Sebagai orang tua Shasha, Shame dan Sha ki turut memohon pada Hago yu. Melihat ketulusan sang putri yang sangat mencintai suaminya, membuat Sha me terharu. Dia juga memiliki perasaan yang sama dengan Shasha. Lebih baik dia mati daripada hidup tanpa Sha ki . Entah iblis apa kau yang merasukinya saat bersikeras menentang pernikahan Shasha dengan petani itu.


"Semua sudah seperti ini yang mulia, jika anda bersedia melepaskan putriku maka pejabat ini akan selalu di pihak anda di pengadilan istana," tawar Sha ki.


Melihat situasi yang tidak berkembang sesuai keinginannya maka Hago as turut menawarkan kesetiaannya. Berdirinya Sha ki di sisi Hago yu merupakan hal yang luar biasa bagi Hago yu. Bukan Sha ki yang perlu diperhitungkan tapi Sha hori yang saat ini tengah mengatur pasukan kerajaan merupakan pion terpenting.


Jika dia berdiri di sisi Hago yu, setidaknya ia akan menjalani hidup damai tanpa ancaman dari kakaknya ini.

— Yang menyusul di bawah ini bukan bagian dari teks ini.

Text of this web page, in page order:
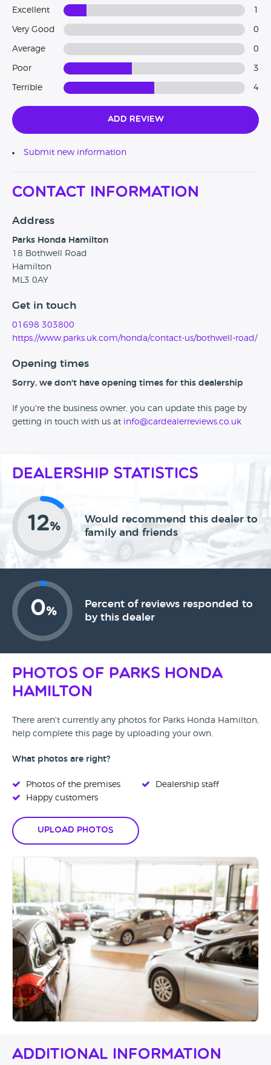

"Adikmu ini juga menawarkan kesetiaannya kepada mu kakak," sahut Hago as.


Hago yu terpana dengan tawaran dua kekuatan yang luar biasa di depannya. Hanya orang bodoh yang melepas kekuatan hanya untuk mendapatkan istri seorang petani. Meskipun terlihat enggan akhirnya Indra menyetujui tawaran Hago as dan Sha ki.


"Kuharap kalian tidak mengingkari janji yang kalian buat," ucap Hago yu. Kemudian pria itu meninggalkan kediaman Sha dengan wajah penuh kemenangan.

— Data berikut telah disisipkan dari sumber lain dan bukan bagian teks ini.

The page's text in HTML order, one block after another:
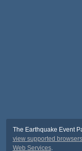
The Earthquake Event
view supported browsers
Web Services.
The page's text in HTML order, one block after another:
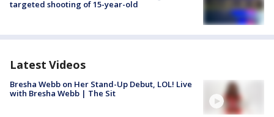
targeted shooting of 15-year-old
Latest Videos
Bresha Webb on Her Stand-Up Debut, LOL! Live
with Bresha Webb | The Sit

Satu masalah besar telah usai. Shasha bisa tersenyum dan menatap penuh syukur pada Hago as dan Sha ki.


"Yang mulia, ayah..."


Sha me memeluk erat Shasha. "Gadis bodoh jangan menangis lagi. Berbahagialah dengan suamimu," nasehat Shame.

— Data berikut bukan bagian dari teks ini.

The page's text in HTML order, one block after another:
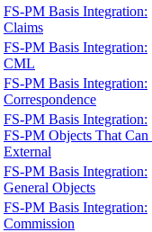
FS-PM Basis Integration:
Claims
FS-PM Basis Integration:
CML
FS-PM Basis Integration:
Correspondence
FS-PM Basis Integration:
FS-PM Objects That Can
External
FS-PM Basis Integration:
General Objects
FS-PM Basis Integration:
Commission
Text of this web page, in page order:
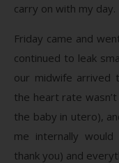
carry on with my day.
Friday came and
continued to leak
our midwife arrived
the heart rate
the baby in utero),
me internally
thank you) and
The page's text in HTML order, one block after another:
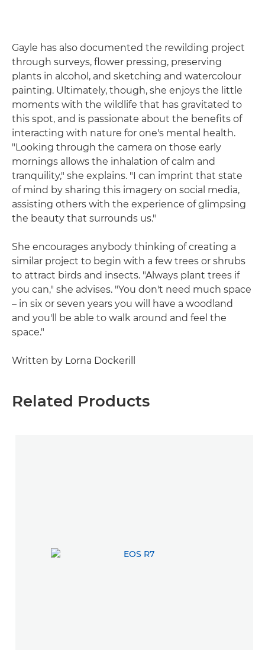
Gayle has also documented the rewilding project
through surveys, flower pressing, preserving
plants in alcohol, and sketching and watercolour
painting. Ultimately, though, she enjoys the little
moments with the wildlife that has gravitated to
this spot, and is passionate about the benefits of
interacting with nature for one's mental health.
"Looking through the camera on those early
mornings allows the inhalation of calm and
tranquility," she explains. "I can imprint that state
of mind by sharing this imagery on social media,
assisting others with the experience of glimpsing
the beauty that surrounds us."
She encourages anybody thinking of creating a
similar project to begin with a few trees or shrubs
to attract birds and insects. "Always plant trees if
you can," she advises. "You don't need much space
– in six or seven years you will have a woodland
and you'll be able to walk around and feel the
space."
Written by Lorna Dockerill
Related Products
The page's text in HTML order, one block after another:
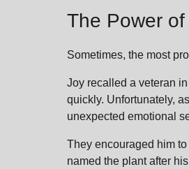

"Pangeran As, dengan ikrar anda untuk pangeran Hago yu maka kesempatan untuk menjadi putra mahkota jadi..." Sha ki agak ragu melanjutkan ucapannya.


"Justru dengan begini aku bisa bersantai dan menikmati hidup dari pada bertarung di pengadilan. Aku lega bisa terlepas dari ancaman pembunuhan."


Selagi mereka semua bercakap-cakap. Keempat Liu merasa bosan karena tidak mendapatkan tontonan yang seru. Awalnya mereka mengira bisa bertarung dengan pengawasan pangeran Hago yy. Tanpa di duga justru semua berakhir dengan damai.


"Kita perlu mendiskusikan tentang malam pertama dengan istri," bisik Liuka.


"Benar aku juga tak tidak mau kalah," jawab Liusa.


"Jangan bicarakan sekarang, masih ada mertua," bisik Liuchi.


"Aku tidak ingin kakak pertama menyerobot tanpa ijin kita," keluh Liuji.


"Nanti malam kita ikat kakak pertama agar tidak macam-macam," ide Liuka.


"Setuju," jawab mereka berempat.


Tiba-tiba Liuma merasakan bulu rambutnya berdiri, dia menduga jika adik-adik tengah merencanakan sesuatu padanya.


"Apalagi yang akan mereka lakukan, oh tidak."